Global Well-posedness of the 3D Primitive Equations with Only Horizontal Viscosity and Diffusion

TL;DR

This paper proves the global existence and uniqueness of strong solutions for the 3D primitive equations modeling oceanic and atmospheric dynamics, even with only horizontal viscosity and diffusion, using advanced mathematical inequalities.

Contribution

It establishes the global well-posedness of strong solutions for the 3D primitive equations with minimal horizontal viscosity and diffusion, extending previous results.

Findings

Global well-posedness for initial data in H^2

Use of logarithmic Sobolev embedding inequality

Application of a system Gronwall inequality

Abstract

In this paper, we consider the initial-boundary value problem of the 3D primitive equations for planetary oceanic and atmospheric dynamics with only horizontal eddy viscosity in the horizontal momentum equations and only horizontal diffusion in the temperature equation.

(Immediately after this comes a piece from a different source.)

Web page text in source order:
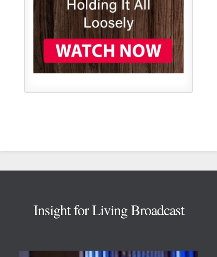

Global well-posedness of strong solution is established for any $H^2$ initial data. An $N$-dimensional logarithmic Sobolev embedding inequality, which bounds the $L^\infty$ norm in terms of the $L^q$ norms up to a logarithm of the $L^p$-norm, for $p>N$, of the first order derivatives, and a system version of the classic Gronwall inequality are exploited to establish the required a priori $H^2$ estimates for the global regularity.